The surface of the selected substrate is then treated with the resultant colloidal wetting sensitizer, employing any conventional technique such as spraying, spin coating, dipping, etc., whereby the surface is sensitized. The resultant sensitized surface is then treated to reduce the cuprous species of the tin-copper colloid using any of the techniques involving (1) thermal energy, (2) radiant energy or (3) chemical reduction methods such as revealed in U.S. Pat. Nos. 3,772,056; 3,772,078; 3,907,621; 3,925,578; and 3,930,963, all of which are incorporated hereinto by reference.
In one manner of proceeding, the sensitized surface is treated, either in a blanket fashion or selectively, whereby the surface is dried and heated in a non-oxidizing atmosphere until the cuprous species contained therein is reduced to a metallic copper species capable of catalyzing thereon an electroless metal deposition from an electroless metal deposition solution.

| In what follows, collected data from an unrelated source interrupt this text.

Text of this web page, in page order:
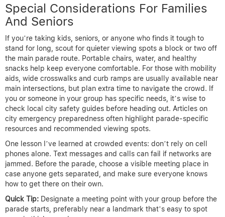
Special Considerations For Families
And Seniors
If you’re taking kids, seniors, or anyone who finds it tough to
stand for long, scout for quieter viewing spots a block or two off
the main parade route. Portable chairs, water, and healthy
snacks help keep everyone comfortable. For those with mobility
aids, wide crosswalks and curb ramps are usually available near
main intersections, but plan extra time to navigate the crowd. If
you or someone in your group has specific needs, it’s wise to
check local city safety guides before heading out. Articles on
city emergency preparedness often highlight parade-specific
resources and recommended viewing spots.
One lesson I’ve learned at crowded events: don’t rely on cell
phones alone. Text messages and calls can fail if networks are
jammed. Before the parade, choose a visible meeting place in
case anyone gets separated, and make sure everyone knows
how to get there on their own.
Quick Tip: Designate a meeting point with your group before the
parade starts, preferably near a landmark that’s easy to spot
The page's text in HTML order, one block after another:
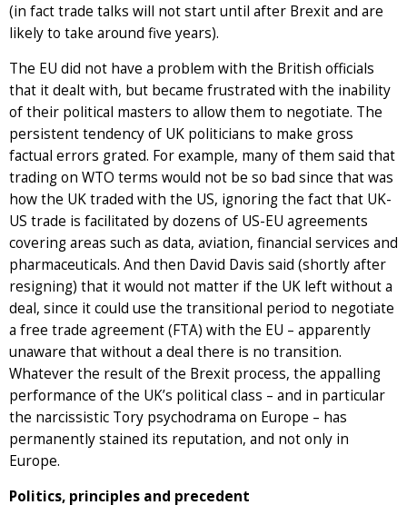
(in fact trade talks will not start until after Brexit and are
likely to take around five years).
The EU did not have a problem with the British officials
that it dealt with, but became frustrated with the inability
of their political masters to allow them to negotiate. The
persistent tendency of UK politicians to make gross
factual errors grated. For example, many of them said that
trading on WTO terms would not be so bad since that was
how the UK traded with the US, ignoring the fact that UK-
US trade is facilitated by dozens of US-EU agreements
covering areas such as data, aviation, financial services and
pharmaceuticals. And then David Davis said (shortly after
resigning) that it would not matter if the UK left without a
deal, since it could use the transitional period to negotiate
a free trade agreement (FTA) with the EU – apparently
unaware that without a deal there is no transition.
Whatever the result of the Brexit process, the appalling
performance of the UK’s political class – and in particular
the narcissistic Tory psychodrama on Europe – has
permanently stained its reputation, and not only in
Europe.
Politics, principles and precedent
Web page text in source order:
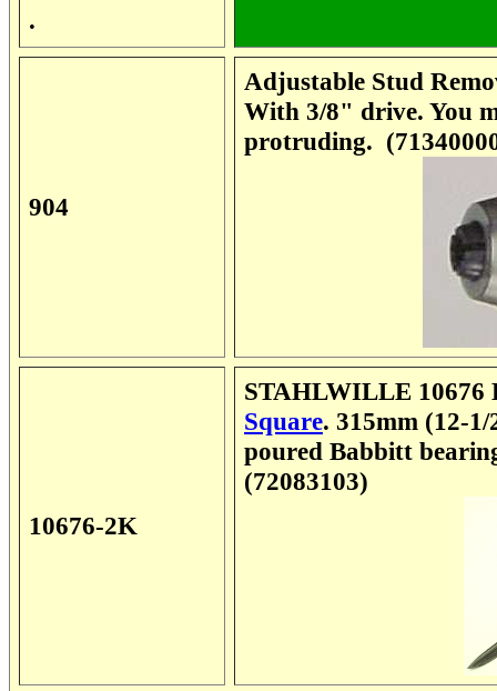
.
904
Adjustable Stud
With 3/8" drive. You
protruding.
10676-2K
STAHLWILLE 10676
Square. 315mm (12-
poured Babbitt
(72083103)

In another manner of proceeding, a surface of a substrate is sensitized with the wetting sensitizer, which may additionally comprise a radiant energy-absorbing agent, e.g., a dye, such as 2,6 or 2,7 anthraquinone disulfonic acid disodium salt, to sensitize the surface. It is to be noted that any conventional compound or dye capable of absorbing a desired wavelength of radiation can be combined with the colloidal wetting sensitizer. The surface can be entirely coated or sensitized and then blanket exposed to a source of light radiant energy, e.g., an ultraviolet radiation energy source, to form a catalytic layer or alternatively selectively exposed to the radiant energy to form a catalytic pattern. In the alternative, the surface can be selectively sensitized with the colloidal wetting sensitizer and then exposed to the radiant energy source to form the catalytic pattern.

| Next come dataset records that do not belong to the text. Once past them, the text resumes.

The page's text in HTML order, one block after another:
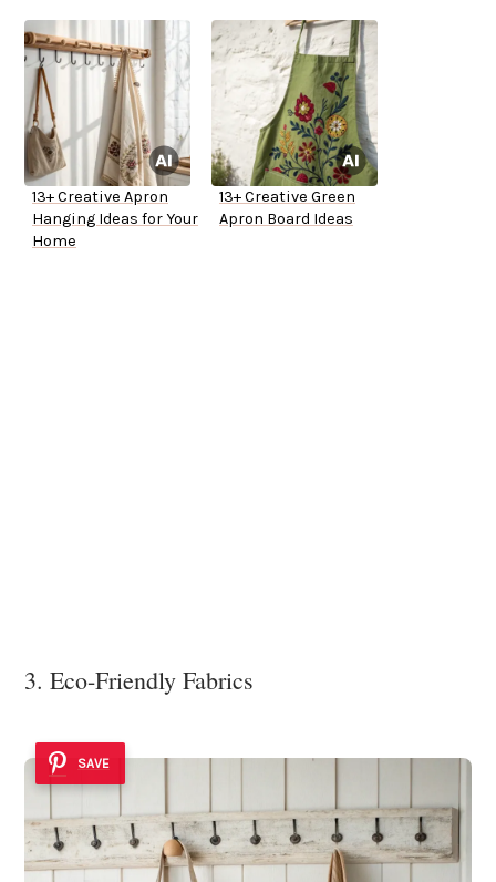
13+ Creative Apron
Hanging Ideas for Your
Home
13+ Creative Green
Apron Board Ideas
3. Eco-Friendly Fabrics
SAVE
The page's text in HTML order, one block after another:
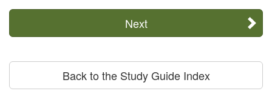
Next
Back to the Study Guide Index
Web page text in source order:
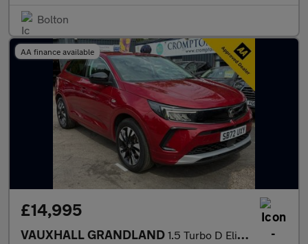
Bolton
AA finance available
£14,995
VAUXHALL GRANDLAND 1.5 Turbo D Elite SUV 5dr Diesel Auto Euro 6 (s/s) (130 ps)
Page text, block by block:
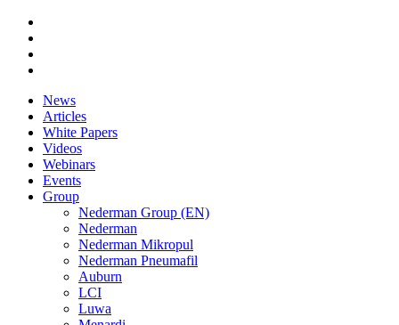
News
Articles
White Papers
Videos
Webinars
Events
Group
Nederman Group (EN)
Nederman
Nederman Mikropul
Nederman Pneumafil
Auburn
LCI
Luwa
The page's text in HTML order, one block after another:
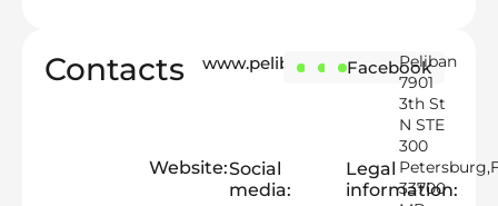
Contacts
Website:
www.peliban.com
Social
media:
Instagram
LinkedIn
Facebook
Legal
information:
Peliban
7901
3th St
N STE
300
33700
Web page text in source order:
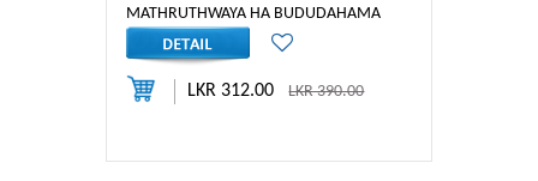
MATHRUTHWAYA HA BUDUDAHAMA
LKR 312.00LKR 390.00
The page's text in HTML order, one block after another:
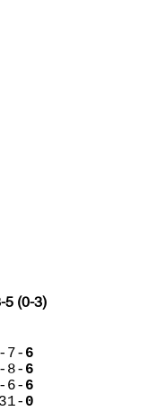
5 (0-3)
7- 6
6
6- 6
0
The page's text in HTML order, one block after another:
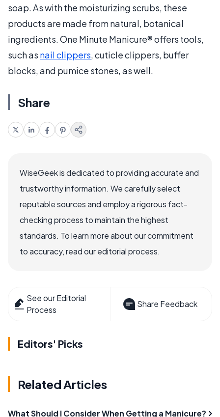
soap. As with the moisturizing scrubs, these
products are made from natural, botanical
ingredients. One Minute Manicure® offers tools,
such as nail clippers, cuticle clippers, buffer
blocks, and pumice stones, as well.
Share
WiseGeek is dedicated to providing accurate and
trustworthy information. We carefully select
reputable sources and employ a rigorous fact-
checking process to maintain the highest
standards. To learn more about our commitment
to accuracy, read our editorial process.
See our Editorial
Process
Share Feedback
Editors' Picks
Related Articles
What Should I Consider When Getting a Manicure?

As previously mentioned, where light radiant energy is employed to reduce the cuprous species to the catalytic metal species, the sensitizing solution preferably contains a radiant energy absorbing compound, e.g., a dye. Some of the reducing agents disclosed in the patents incorporated herein by reference are suitable absorbing compounds. Additionally, secondary reducers, e.g., lactose, sorbitol, metal reduction intensifiers, accelerators and stabilizers, all revealed in the aforementioned patents, may also be incorporated into the wetting sensitizer.
In still another manner of proceeding, a surface is sensitized with the colloidal tin-cuprous species containing sensitizer and is then chemically reduced either in a blanket fashion or selectively to form the catalytic species layer or pattern. The sensitized surface is typically dried and then treated with a chemical reducing agent, e.g., an alkali metal borohydride, such as sodium or potassium borohydride, an alkali metal hydrosulfite, e.g., sodium hydrosulfite, or an amine borane, such as dimethyl amine borane or morpholine borane, to reduce the cuprous species. Any reducing agent capable of reducing the cuprous species to the catalytic or metal species nuclei can be employed.

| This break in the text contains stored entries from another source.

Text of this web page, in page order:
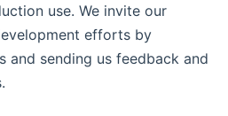
use. We invite our
efforts by
and sending us feedback and
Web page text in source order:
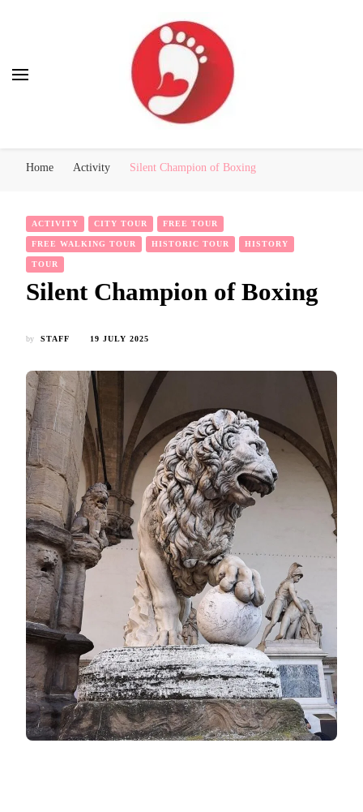
Home Activity Silent Champion of Boxing
ACTIVITY CITY TOUR FREE TOUR
FREE WALKING TOUR HISTORIC TOUR HISTORY
TOUR
Silent Champion of Boxing
by STAFF 19 JULY 2025
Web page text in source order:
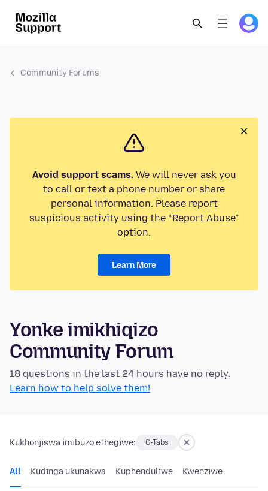
Community Forums
Avoid support scams.We will never ask you
to call or text a phone number or share
personal information. Please report
suspicious activity using the “Report Abuse”
option.
Learn More
Yonke imikhiqizo
Community Forum
18 questions in the last 24 hours have no reply.
Learn how to help solve them!
Kukhonjiswa imibuzo ethegiwe: C-Tabs
All Kudinga ukunakwa Kuphenduliwe Kwenziwe

The treated or reduced sensitized surface is typically rinsed in running water for a short time, e.g., 30 seconds to 5 minutes, and is then immersed in a suitable electroless metal deposition solution to deposit an electroless metal deposit on the catalytic surface. Suitable electroless metal deposition solutions are well known in the art and will not be elaborated herein. Reference in this regard is made to the patents incorporated hereinto by reference, which disclose suitable electroless metal deposition solutions.
The resultant electroless metal deposit may be built up to a desired thickness by prolonged exposure to the electroless metal deposition solution or alternatively, may be further built up by being electroplated in a standard electroplating bath. Again, various electroplating solutions, plating conditions and procedures are well known in the art and will not be elaborated herein. Again, reference in this regard is made to U.S. Pat. Nos. 3,772,056; 3,772,078; 3,907,621; 3,925,578; and 3,930,963, incorporated hereinto be reference.
A hydrophobic substrate comprising a steel core with a fully cured diglycidyl ether of bisphenol. A coating thereon was selected. The substrate comprised about 200 through holes having a diameter of about 0.50 inch. The substrate was immersed in a solvent bath comprising methyl ethyl ketone for ten minutes at 25° C. The substrate was water rinsed for one minute at 25° C. and then etched in a 1000 ml. aqueous solution comprising 360 grams CrO3, 250 grams H3 PO4 and 180 grams H2 SO4 in water, maintained at 35° C. for ten minutes. The etched substrate was then water rinsed at 60° C. for ten minutes.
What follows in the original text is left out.